Material provided:
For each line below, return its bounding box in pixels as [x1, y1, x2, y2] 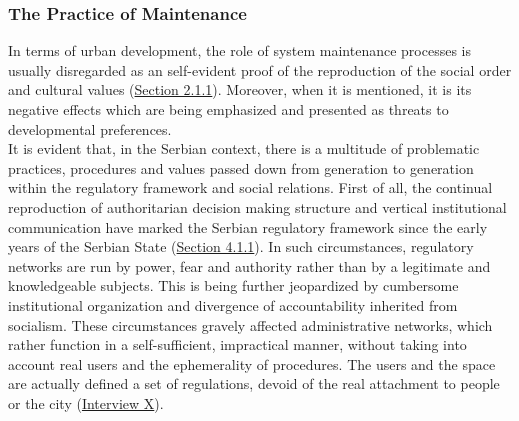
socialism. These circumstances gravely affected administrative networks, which [8, 314, 493, 335]
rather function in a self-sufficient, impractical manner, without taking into [8, 334, 467, 355]
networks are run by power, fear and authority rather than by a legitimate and [8, 255, 491, 276]
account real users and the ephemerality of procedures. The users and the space [8, 353, 496, 374]
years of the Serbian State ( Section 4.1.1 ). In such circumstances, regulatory [8, 236, 474, 257]
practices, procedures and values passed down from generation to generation [8, 157, 474, 178]
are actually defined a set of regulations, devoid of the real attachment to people [8, 373, 500, 394]
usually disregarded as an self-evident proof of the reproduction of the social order [8, 59, 512, 80]
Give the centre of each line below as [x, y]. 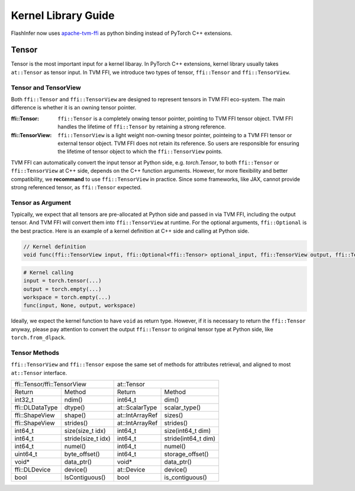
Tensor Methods [35, 353]
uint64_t [26, 454]
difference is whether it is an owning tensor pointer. [74, 108]
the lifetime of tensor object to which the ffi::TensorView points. [140, 151]
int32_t [24, 400]
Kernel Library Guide [63, 15]
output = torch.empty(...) [62, 289]
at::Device [131, 470]
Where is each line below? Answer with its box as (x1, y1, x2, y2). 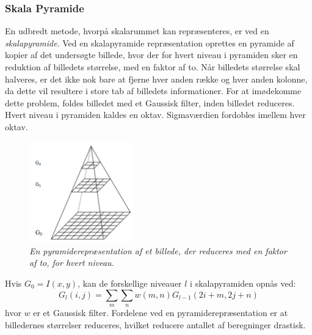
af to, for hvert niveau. (29, 256, 114, 269)
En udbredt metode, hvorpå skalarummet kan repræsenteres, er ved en (5, 24, 269, 37)
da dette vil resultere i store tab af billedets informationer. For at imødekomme (5, 84, 302, 97)
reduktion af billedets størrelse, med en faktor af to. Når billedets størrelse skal (5, 61, 300, 73)
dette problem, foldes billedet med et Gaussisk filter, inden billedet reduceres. (5, 96, 295, 109)
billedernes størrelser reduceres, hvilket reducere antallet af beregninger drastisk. (5, 318, 306, 331)
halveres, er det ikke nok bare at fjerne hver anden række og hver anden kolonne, (5, 72, 308, 85)
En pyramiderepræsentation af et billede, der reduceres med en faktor (29, 244, 287, 257)
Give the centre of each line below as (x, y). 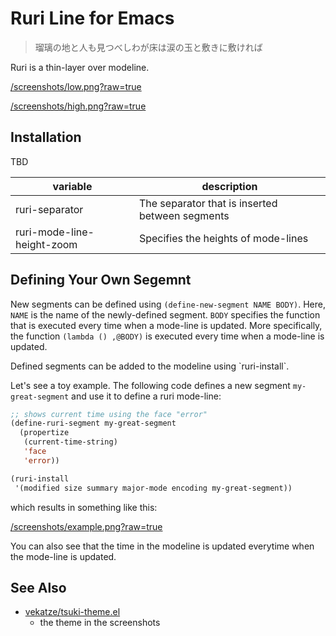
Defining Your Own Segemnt (101, 280)
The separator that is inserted (208, 203)
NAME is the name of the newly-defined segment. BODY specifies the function (165, 314)
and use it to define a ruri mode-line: (146, 396)
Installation (46, 137)
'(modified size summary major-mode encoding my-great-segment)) (153, 488)
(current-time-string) (70, 442)
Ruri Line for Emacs (92, 18)
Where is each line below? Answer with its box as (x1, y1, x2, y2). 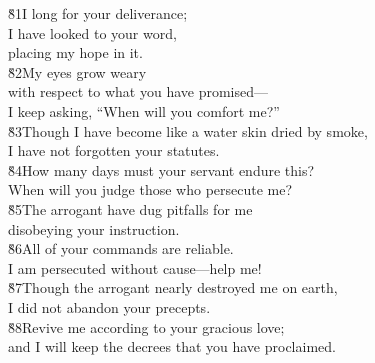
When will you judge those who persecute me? (8, 179, 293, 200)
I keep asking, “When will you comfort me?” (8, 100, 280, 121)
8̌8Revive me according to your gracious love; (8, 316, 285, 337)
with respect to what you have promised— (8, 81, 268, 102)
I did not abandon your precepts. (8, 296, 211, 317)
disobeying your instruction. (8, 218, 180, 239)
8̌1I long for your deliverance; (8, 3, 188, 23)
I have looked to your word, (8, 22, 177, 43)
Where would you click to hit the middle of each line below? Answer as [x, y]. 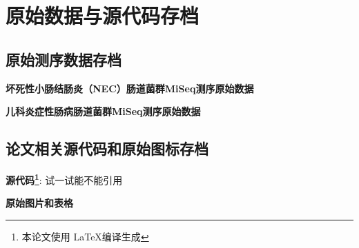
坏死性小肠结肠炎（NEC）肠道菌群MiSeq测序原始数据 [130, 88]
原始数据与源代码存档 [103, 15]
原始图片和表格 [39, 203]
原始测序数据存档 [64, 59]
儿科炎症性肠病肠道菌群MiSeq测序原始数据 [103, 111]
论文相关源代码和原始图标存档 [107, 148]
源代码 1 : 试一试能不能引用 [64, 178]
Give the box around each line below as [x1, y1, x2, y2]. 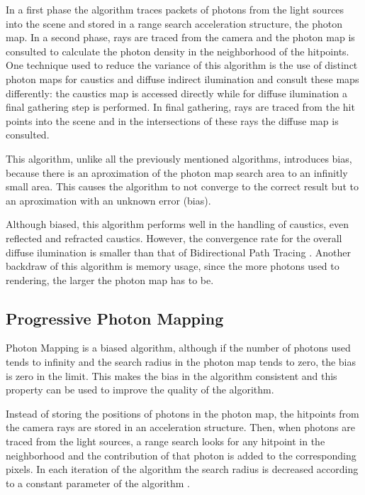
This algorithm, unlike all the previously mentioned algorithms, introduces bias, [6, 151, 352, 165]
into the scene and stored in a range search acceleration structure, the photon [6, 16, 342, 31]
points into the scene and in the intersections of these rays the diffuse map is [6, 113, 339, 128]
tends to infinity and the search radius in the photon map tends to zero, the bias [6, 354, 356, 369]
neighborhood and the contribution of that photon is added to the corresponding [6, 447, 356, 462]
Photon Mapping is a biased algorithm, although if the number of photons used [6, 340, 351, 355]
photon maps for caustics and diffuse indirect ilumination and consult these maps [6, 71, 359, 86]
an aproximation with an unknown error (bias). [6, 192, 211, 207]
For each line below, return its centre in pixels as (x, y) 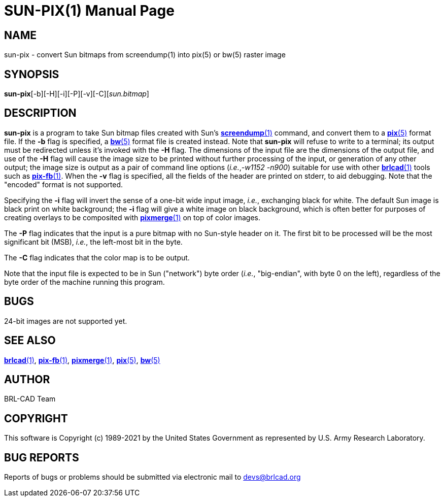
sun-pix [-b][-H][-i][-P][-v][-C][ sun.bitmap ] (77, 94)
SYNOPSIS (32, 74)
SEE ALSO (30, 341)
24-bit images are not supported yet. (66, 321)
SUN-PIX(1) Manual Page (89, 11)
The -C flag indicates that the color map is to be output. (97, 257)
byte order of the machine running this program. (84, 282)
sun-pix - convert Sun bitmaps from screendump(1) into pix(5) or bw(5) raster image (145, 55)
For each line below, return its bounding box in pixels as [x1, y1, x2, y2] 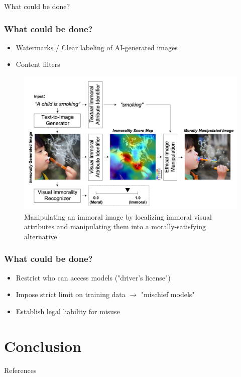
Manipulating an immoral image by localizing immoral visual [24, 211, 212, 222]
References [4, 364, 37, 375]
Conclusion [4, 335, 82, 356]
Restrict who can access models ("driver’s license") [16, 272, 171, 282]
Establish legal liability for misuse [16, 306, 120, 316]
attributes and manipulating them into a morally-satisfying [24, 221, 206, 232]
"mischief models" [141, 289, 195, 300]
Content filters [16, 59, 60, 69]
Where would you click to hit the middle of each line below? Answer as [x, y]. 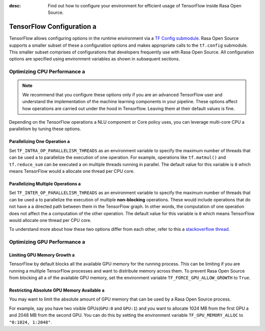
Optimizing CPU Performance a [47, 72]
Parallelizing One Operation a [40, 141]
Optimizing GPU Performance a [47, 242]
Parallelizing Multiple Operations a [45, 184]
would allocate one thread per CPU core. [50, 220]
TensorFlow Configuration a [53, 27]
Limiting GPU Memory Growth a [42, 255]
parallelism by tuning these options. [45, 129]
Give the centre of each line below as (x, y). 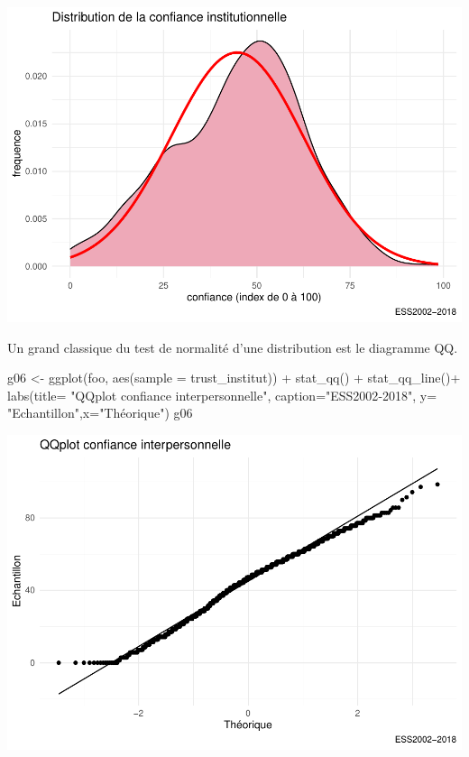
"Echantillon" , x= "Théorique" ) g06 (100, 413)
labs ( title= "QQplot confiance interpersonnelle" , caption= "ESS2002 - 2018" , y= (222, 395)
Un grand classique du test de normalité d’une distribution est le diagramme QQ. (233, 347)
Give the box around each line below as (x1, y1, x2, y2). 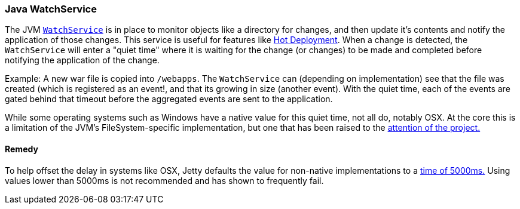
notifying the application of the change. (5, 55, 160, 66)
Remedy (5, 143, 38, 154)
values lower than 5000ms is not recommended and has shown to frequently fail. (5, 175, 324, 186)
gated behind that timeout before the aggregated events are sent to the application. (5, 94, 333, 105)
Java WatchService (5, 3, 97, 15)
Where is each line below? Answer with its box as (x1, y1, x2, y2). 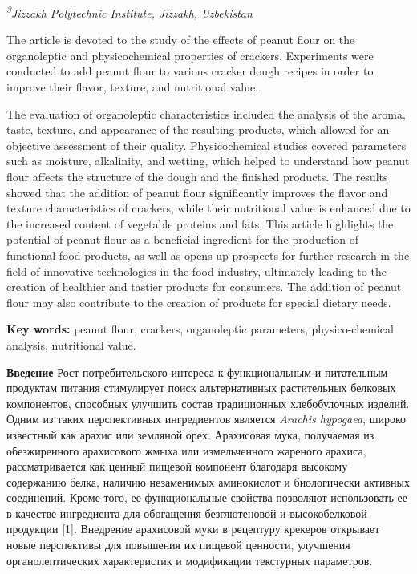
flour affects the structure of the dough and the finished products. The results (6, 168, 388, 184)
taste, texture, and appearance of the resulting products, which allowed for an (6, 121, 390, 138)
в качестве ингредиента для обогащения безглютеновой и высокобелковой (6, 504, 367, 521)
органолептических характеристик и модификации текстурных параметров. (6, 552, 373, 568)
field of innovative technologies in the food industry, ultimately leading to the (6, 262, 387, 279)
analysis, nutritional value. (6, 336, 136, 353)
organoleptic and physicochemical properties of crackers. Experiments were (6, 46, 374, 63)
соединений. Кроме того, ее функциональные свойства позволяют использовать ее (6, 489, 407, 506)
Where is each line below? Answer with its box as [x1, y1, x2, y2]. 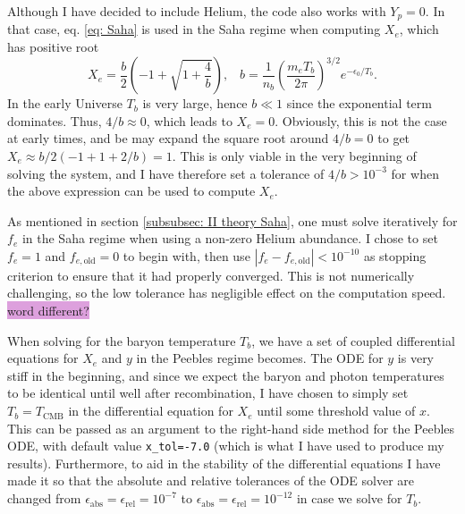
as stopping [363, 246, 427, 265]
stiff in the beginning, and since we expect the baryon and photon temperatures [7, 366, 444, 384]
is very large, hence [142, 94, 248, 113]
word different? [7, 301, 89, 320]
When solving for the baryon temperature [7, 331, 236, 350]
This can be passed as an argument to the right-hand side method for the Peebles [7, 418, 455, 437]
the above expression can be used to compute [7, 181, 256, 200]
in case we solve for [296, 489, 402, 508]
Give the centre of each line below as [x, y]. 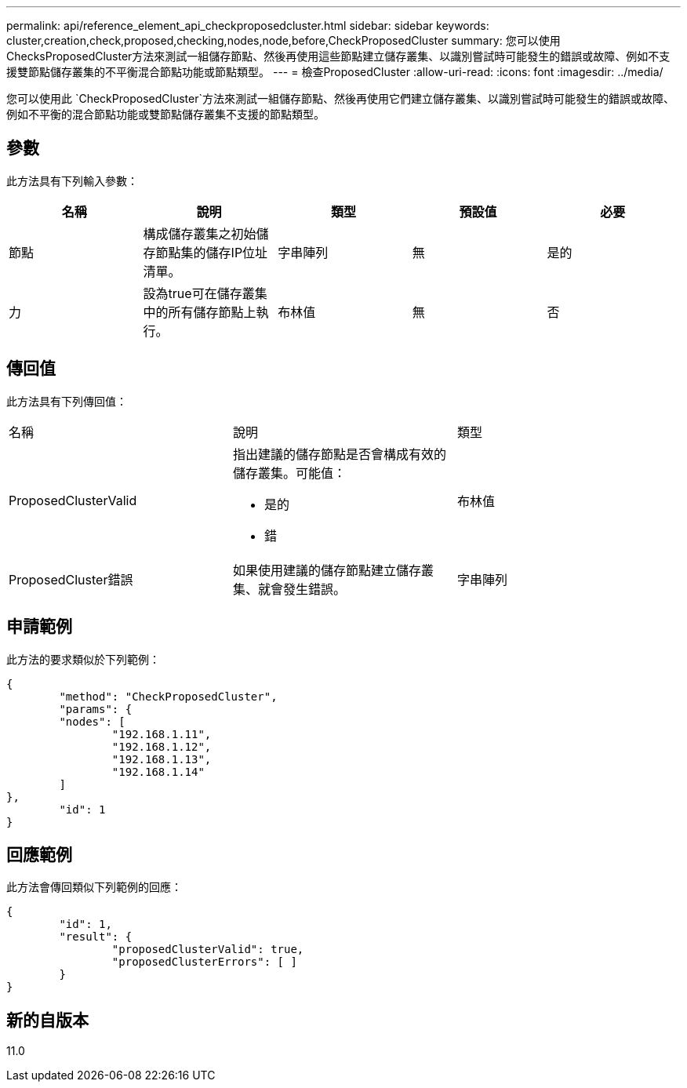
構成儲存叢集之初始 [200, 233]
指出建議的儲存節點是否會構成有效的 [339, 454]
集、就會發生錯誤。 [289, 589]
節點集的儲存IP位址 [212, 252]
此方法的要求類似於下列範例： [83, 659]
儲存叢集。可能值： [289, 473]
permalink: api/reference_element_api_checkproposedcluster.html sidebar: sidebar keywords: [248, 25]
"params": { [96, 709]
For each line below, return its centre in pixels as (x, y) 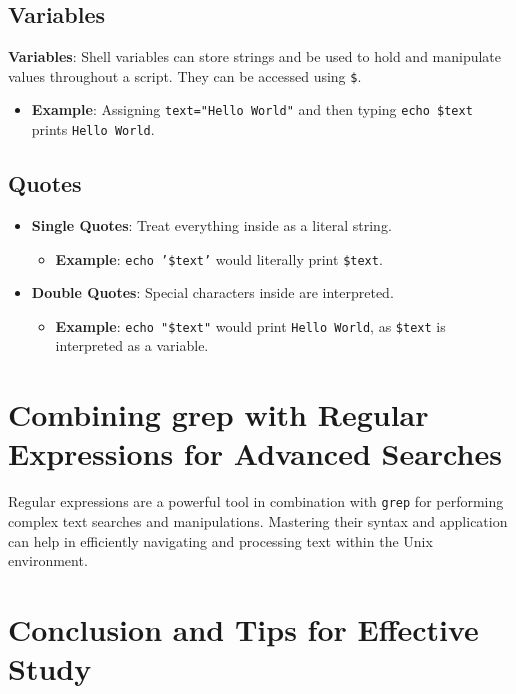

Your task:
When you repeat the records, reproduce each line exactly and drop the images.

Solution below:
For each line below, return its bounding box in pixels as [x1, y1, x2, y2] 
socialism. These circumstances gravely affected administrative networks, which [8, 314, 493, 335]
rather function in a self-sufficient, impractical manner, without taking into [8, 334, 467, 355]
networks are run by power, fear and authority rather than by a legitimate and [8, 255, 491, 276]
account real users and the ephemerality of procedures. The users and the space [8, 353, 496, 374]
years of the Serbian State ( Section 4.1.1 ). In such circumstances, regulatory [8, 236, 474, 257]
practices, procedures and values passed down from generation to generation [8, 157, 474, 178]
are actually defined a set of regulations, devoid of the real attachment to people [8, 373, 500, 394]
usually disregarded as an self-evident proof of the reproduction of the social order [8, 59, 512, 80]
Give the centre of each line below as [x, y]. 
Tensor Methods [35, 353]
uint64_t [26, 454]
difference is whether it is an owning tensor pointer. [74, 108]
the lifetime of tensor object to which the ffi::TensorView points. [140, 151]
int32_t [24, 400]
Kernel Library Guide [63, 15]
output = torch.empty(...) [62, 289]
at::Device [131, 470]
Where is each line below? Answer with its box as (x1, y1, x2, y2). 
af to, for hvert niveau. (29, 256, 114, 269)
En udbredt metode, hvorpå skalarummet kan repræsenteres, er ved en (5, 24, 269, 37)
da dette vil resultere i store tab af billedets informationer. For at imødekomme (5, 84, 302, 97)
reduktion af billedets størrelse, med en faktor af to. Når billedets størrelse skal (5, 61, 300, 73)
dette problem, foldes billedet med et Gaussisk filter, inden billedet reduceres. (5, 96, 295, 109)
billedernes størrelser reduceres, hvilket reducere antallet af beregninger drastisk. (5, 318, 306, 331)
halveres, er det ikke nok bare at fjerne hver anden række og hver anden kolonne, (5, 72, 308, 85)
En pyramiderepræsentation af et billede, der reduceres med en faktor (29, 244, 287, 257)
Give the centre of each line below as (x, y). 
Defining Your Own Segemnt (101, 280)
The separator that is inserted (208, 203)
NAME is the name of the newly-defined segment. BODY specifies the function (165, 314)
and use it to define a ruri mode-line: (146, 396)
Installation (46, 137)
'(modified size summary major-mode encoding my-great-segment)) (153, 488)
(current-time-string) (70, 442)
Ruri Line for Emacs (92, 18)
Where is each line below? Answer with its box as (x1, y1, x2, y2). 
When will you judge those who persecute me? (8, 179, 293, 200)
I keep asking, “When will you comfort me?” (8, 100, 280, 121)
8̌8Revive me according to your gracious love; (8, 316, 285, 337)
with respect to what you have promised— (8, 81, 268, 102)
I did not abandon your precepts. (8, 296, 211, 317)
disobeying your instruction. (8, 218, 180, 239)
8̌1I long for your deliverance; (8, 3, 188, 23)
I have looked to your word, (8, 22, 177, 43)
Where would you click to hit the middle of each line below? Answer as [x, y]. 
坏死性小肠结肠炎（NEC）肠道菌群MiSeq测序原始数据 [130, 88]
原始数据与源代码存档 [103, 15]
原始图片和表格 [39, 203]
原始测序数据存档 [64, 59]
儿科炎症性肠病肠道菌群MiSeq测序原始数据 [103, 111]
论文相关源代码和原始图标存档 [107, 148]
源代码 1 : 试一试能不能引用 [64, 178]
Give the box around each line below as [x1, y1, x2, y2]. 
This algorithm, unlike all the previously mentioned algorithms, introduces bias, [6, 151, 352, 165]
into the scene and stored in a range search acceleration structure, the photon [6, 16, 342, 31]
points into the scene and in the intersections of these rays the diffuse map is [6, 113, 339, 128]
tends to infinity and the search radius in the photon map tends to zero, the bias [6, 354, 356, 369]
neighborhood and the contribution of that photon is added to the corresponding [6, 447, 356, 462]
Photon Mapping is a biased algorithm, although if the number of photons used [6, 340, 351, 355]
photon maps for caustics and diffuse indirect ilumination and consult these maps [6, 71, 359, 86]
an aproximation with an unknown error (bias). [6, 192, 211, 207]
For each line below, return its centre in pixels as (x, y) 
sun-pix [-b][-H][-i][-P][-v][-C][ sun.bitmap ] (77, 94)
SYNOPSIS (32, 74)
SEE ALSO (30, 341)
24-bit images are not supported yet. (66, 321)
SUN-PIX(1) Manual Page (89, 11)
The -C flag indicates that the color map is to be output. (97, 257)
byte order of the machine running this program. (84, 282)
sun-pix - convert Sun bitmaps from screendump(1) into pix(5) or bw(5) raster image (145, 55)
For each line below, return its bounding box in pixels as [x1, y1, x2, y2] 
Manipulating an immoral image by localizing immoral visual [24, 211, 212, 222]
References [4, 364, 37, 375]
Conclusion [4, 335, 82, 356]
Restrict who can access models ("driver’s license") [16, 272, 171, 282]
Establish legal liability for misuse [16, 306, 120, 316]
attributes and manipulating them into a morally-satisfying [24, 221, 206, 232]
"mischief models" [141, 289, 195, 300]
Content filters [16, 59, 60, 69]
Where would you click to hit the middle of each line below? Answer as [x, y]. 
Optimizing CPU Performance a [47, 72]
Parallelizing One Operation a [40, 141]
Optimizing GPU Performance a [47, 242]
Parallelizing Multiple Operations a [45, 184]
would allocate one thread per CPU core. [50, 220]
TensorFlow Configuration a [53, 27]
Limiting GPU Memory Growth a [42, 255]
parallelism by tuning these options. [45, 129]
Give the centre of each line below as (x, y). 
"Echantillon" , x= "Théorique" ) g06 (100, 413)
labs ( title= "QQplot confiance interpersonnelle" , caption= "ESS2002 - 2018" , y= (222, 395)
Un grand classique du test de normalité d’une distribution est le diagramme QQ. (233, 347)
Give the box around each line below as (x1, y1, x2, y2). 
notifying the application of the change. (5, 55, 160, 66)
Remedy (5, 143, 38, 154)
values lower than 5000ms is not recommended and has shown to frequently fail. (5, 175, 324, 186)
gated behind that timeout before the aggregated events are sent to the application. (5, 94, 333, 105)
Java WatchService (5, 3, 97, 15)
Where is each line below? Answer with its box as (x1, y1, x2, y2). 
flour affects the structure of the dough and the finished products. The results (6, 168, 388, 184)
taste, texture, and appearance of the resulting products, which allowed for an (6, 121, 390, 138)
в качестве ингредиента для обогащения безглютеновой и высокобелковой (6, 504, 367, 521)
органолептических характеристик и модификации текстурных параметров. (6, 552, 373, 568)
field of innovative technologies in the food industry, ultimately leading to the (6, 262, 387, 279)
analysis, nutritional value. (6, 336, 136, 353)
organoleptic and physicochemical properties of crackers. Experiments were (6, 46, 374, 63)
соединений. Кроме того, ее функциональные свойства позволяют использовать ее (6, 489, 407, 506)
Where is each line below? Answer with its box as [x1, y1, x2, y2]. 
as stopping [363, 246, 427, 265]
stiff in the beginning, and since we expect the baryon and photon temperatures [7, 366, 444, 384]
is very large, hence [142, 94, 248, 113]
word different? [7, 301, 89, 320]
When solving for the baryon temperature [7, 331, 236, 350]
This can be passed as an argument to the right-hand side method for the Peebles [7, 418, 455, 437]
the above expression can be used to compute [7, 181, 256, 200]
in case we solve for [296, 489, 402, 508]
Give the centre of each line below as [x, y]. 
構成儲存叢集之初始 [200, 233]
指出建議的儲存節點是否會構成有效的 [339, 454]
集、就會發生錯誤。 [289, 589]
節點集的儲存IP位址 [212, 252]
此方法的要求類似於下列範例： [83, 659]
儲存叢集。可能值： [289, 473]
permalink: api/reference_element_api_checkproposedcluster.html sidebar: sidebar keywords: [248, 25]
"params": { [96, 709]
For each line below, return its centre in pixels as (x, y) 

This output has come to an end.